For Antonio Galvan, president of the Brazilian Association of Soybean Producers (Aprosoja Brasil), European rules trample on Brazilian regulations and have economic motivations. He says it is necessary to expand the cultivated area to meet global food demand and advocates pursuing alternative markets to Europe.
“It seems that there are crazy people who would accept a kilo of beans at R$100 without caring about those who cannot afford it. If they go ahead with these rules, the world will go hungry, and there will be a population reduction at any cost,” he said. Mr. Galvan argues that producers have the right to expand production and convert livestock areas to agricultural use, which may violate the new European regulation.
Renata Bueno, secretary of Innovation, Sustainable Development, Irrigation and Cooperativism of Brazil’s Ministry of Agriculture, recognizes that the EU rules are not an isolated case but believe they are not aimed only at reducing deforestation.
“This is a law, with the effect of a contract, that is unilateral, discriminatory, of extraterritorial enforcement, that does not ensure effectiveness on the reduction of deforestation, nor does it value sustainable practices or environmental conservation,” she said.
Ms. Bueno notes that the United Nations Convention on Climate Change has been weakened by parallel coalitions with “biased narratives.”
“Over the years, especially since the Paris Agreement, what we have seen is the emergence of a plethora of coalitions and agreements parallel to the Climate Convention, in initiatives led by rich countries with demands that more directly affect developing countries, focusing on minor sources of emissions, such as agriculture, urban waste, and land use change, or even secondary greenhouse gases, such as methane,” she said.
“This is an economic dispute with protectionist instruments. If there were a serious effort to address the causes of climate change, we would have to take very urgent action against the fossil fuel sector.”

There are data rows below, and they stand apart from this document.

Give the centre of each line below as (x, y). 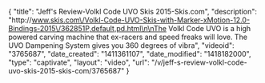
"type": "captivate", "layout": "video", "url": (79, 62)
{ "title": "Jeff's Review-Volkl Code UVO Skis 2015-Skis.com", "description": (133, 12)
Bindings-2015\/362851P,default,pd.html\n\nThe (87, 28)
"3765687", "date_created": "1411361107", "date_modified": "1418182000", (130, 54)
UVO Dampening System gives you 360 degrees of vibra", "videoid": (121, 45)
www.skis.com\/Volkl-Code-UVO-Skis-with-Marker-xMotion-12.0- (141, 20)
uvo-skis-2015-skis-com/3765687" (66, 71)
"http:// (20, 20)
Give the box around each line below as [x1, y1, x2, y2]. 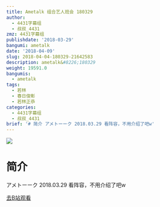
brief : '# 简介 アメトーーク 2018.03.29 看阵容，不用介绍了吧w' [6, 121, 155, 127]
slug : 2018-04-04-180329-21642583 [6, 54, 94, 60]
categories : [6, 104, 36, 110]
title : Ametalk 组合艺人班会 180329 [6, 8, 93, 15]
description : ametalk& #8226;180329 [6, 59, 96, 65]
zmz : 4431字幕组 [6, 31, 45, 37]
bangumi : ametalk [6, 43, 50, 49]
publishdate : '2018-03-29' [6, 37, 74, 43]
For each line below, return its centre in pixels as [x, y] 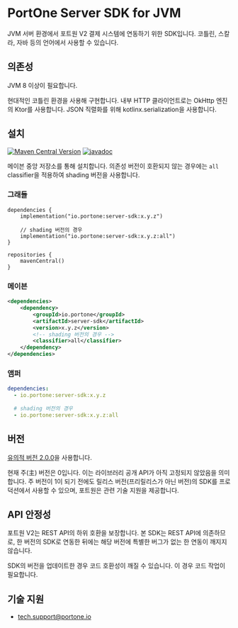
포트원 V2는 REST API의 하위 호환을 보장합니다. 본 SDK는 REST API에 [104, 533]
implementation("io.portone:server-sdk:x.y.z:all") [98, 236]
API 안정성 [29, 514]
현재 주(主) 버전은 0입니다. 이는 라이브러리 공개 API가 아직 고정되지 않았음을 [112, 472]
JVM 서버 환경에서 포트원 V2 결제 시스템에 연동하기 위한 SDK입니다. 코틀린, [112, 33]
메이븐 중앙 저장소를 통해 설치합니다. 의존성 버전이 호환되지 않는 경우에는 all [113, 166]
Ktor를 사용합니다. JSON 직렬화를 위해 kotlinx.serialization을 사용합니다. [116, 109]
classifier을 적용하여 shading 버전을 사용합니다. [74, 174]
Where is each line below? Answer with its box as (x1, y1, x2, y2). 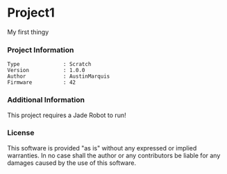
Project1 (7, 5, 56, 21)
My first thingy (7, 28, 49, 36)
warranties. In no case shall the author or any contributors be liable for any (7, 151, 221, 159)
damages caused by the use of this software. (7, 158, 137, 167)
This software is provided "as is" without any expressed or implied (7, 143, 197, 152)
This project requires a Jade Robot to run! (7, 111, 126, 119)
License (7, 128, 35, 138)
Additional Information (7, 95, 85, 105)

According to the United Nations, using coal, oil, and natural gas to generate energy produces carbon dioxide, one of the greenhouse gases. Meanwhile, oil and gas extraction, coal mining, and landfills account for 55% of human-caused methane emissions, another greenhouse gas. Another 32% is attributable to cattle and other grazing and browsing mammals fermenting food in their stomachs. Manure decomposition and rice cultivation are other sources.

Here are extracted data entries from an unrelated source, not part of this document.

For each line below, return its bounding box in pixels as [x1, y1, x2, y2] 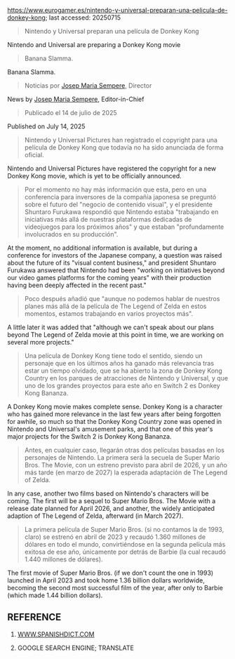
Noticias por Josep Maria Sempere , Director [24, 81, 152, 90]
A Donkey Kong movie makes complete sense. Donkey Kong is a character [7, 403, 223, 411]
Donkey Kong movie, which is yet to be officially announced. [7, 172, 182, 180]
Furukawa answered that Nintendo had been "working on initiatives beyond [7, 266, 225, 274]
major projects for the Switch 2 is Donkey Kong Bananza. [7, 432, 172, 441]
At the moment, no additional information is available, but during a [7, 244, 198, 252]
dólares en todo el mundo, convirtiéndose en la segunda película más [24, 540, 226, 548]
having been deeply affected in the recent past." [7, 281, 147, 289]
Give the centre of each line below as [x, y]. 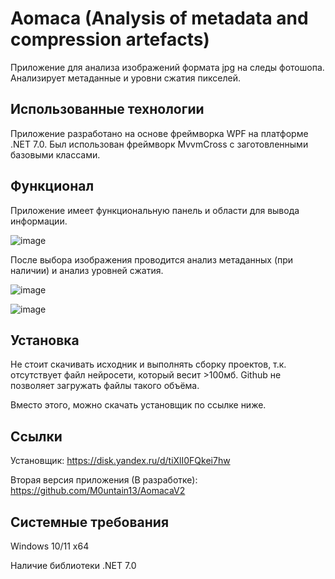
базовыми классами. [55, 154]
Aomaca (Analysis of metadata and [159, 18]
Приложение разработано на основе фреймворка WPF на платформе [159, 133]
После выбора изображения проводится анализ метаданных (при [152, 259]
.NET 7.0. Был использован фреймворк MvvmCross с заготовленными [159, 144]
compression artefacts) [110, 39]
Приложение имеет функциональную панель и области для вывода [155, 210]
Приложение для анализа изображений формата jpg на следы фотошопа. [167, 67]
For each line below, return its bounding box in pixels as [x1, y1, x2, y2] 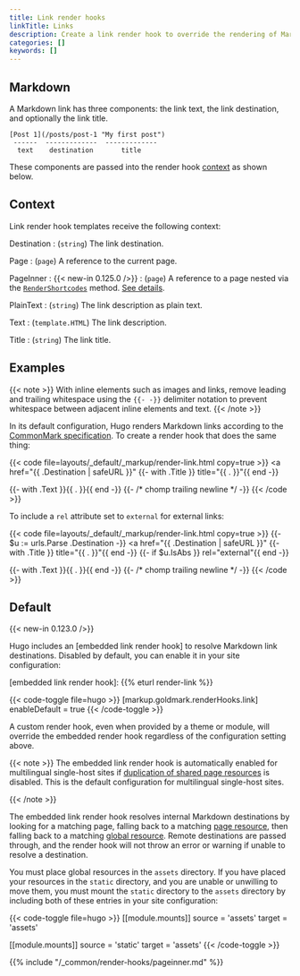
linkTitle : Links [9, 21, 74, 30]
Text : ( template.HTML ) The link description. [9, 317, 167, 328]
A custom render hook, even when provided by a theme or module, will [9, 722, 271, 732]
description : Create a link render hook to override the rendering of [9, 30, 278, 39]
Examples [9, 360, 65, 376]
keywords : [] [9, 47, 58, 56]
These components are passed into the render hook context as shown [9, 161, 268, 172]
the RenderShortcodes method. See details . [9, 282, 165, 293]
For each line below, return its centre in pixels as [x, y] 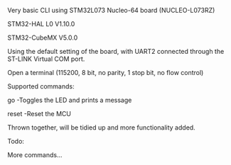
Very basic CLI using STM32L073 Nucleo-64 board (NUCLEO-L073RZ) [111, 10]
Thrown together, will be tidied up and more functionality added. [101, 127]
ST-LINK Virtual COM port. [46, 59]
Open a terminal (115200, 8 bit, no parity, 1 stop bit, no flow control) [106, 73]
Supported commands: [41, 86]
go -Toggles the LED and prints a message [70, 100]
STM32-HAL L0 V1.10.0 [41, 24]
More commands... [35, 155]
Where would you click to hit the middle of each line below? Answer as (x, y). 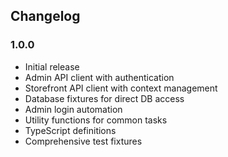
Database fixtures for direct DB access (104, 98)
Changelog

Ms. Bueno says that when the EU focuses its attacks on deforestation, it damages the image of Brazilian agribusiness and protects the EU’s own development, which depends on fossil fuels.
She also argues that Brazilian legislation represented by the Forest Code is the “most modern and with the greatest positive environmental impact in the world.” She sees no need for revision when faced with divergence with EU rules.
“Illegal deforestation must be dealt with in the strict sense of the law, and legal deforestation can be avoided with practices to encourage conservation. Brazil’s Ministry of the Environment is attentive to these demands and is very interested in facilitating conservation avenues,” she said.
The Ministry of Agriculture assists commodity producers on two fronts: developing a georeferential platform with traceability mechanisms and public consultation on the Caborno+Verde program to add value to items produced with environmental commitments.
Behind the scenes, however, EU diplomats say that the bloc’s rules protect trade and provide greater security to buyers by ensuring that products are not associated with deforestation, which is something that had been damaging Brazil’s image. They also say the last thing Europe wants is a decline in trade with Brazil.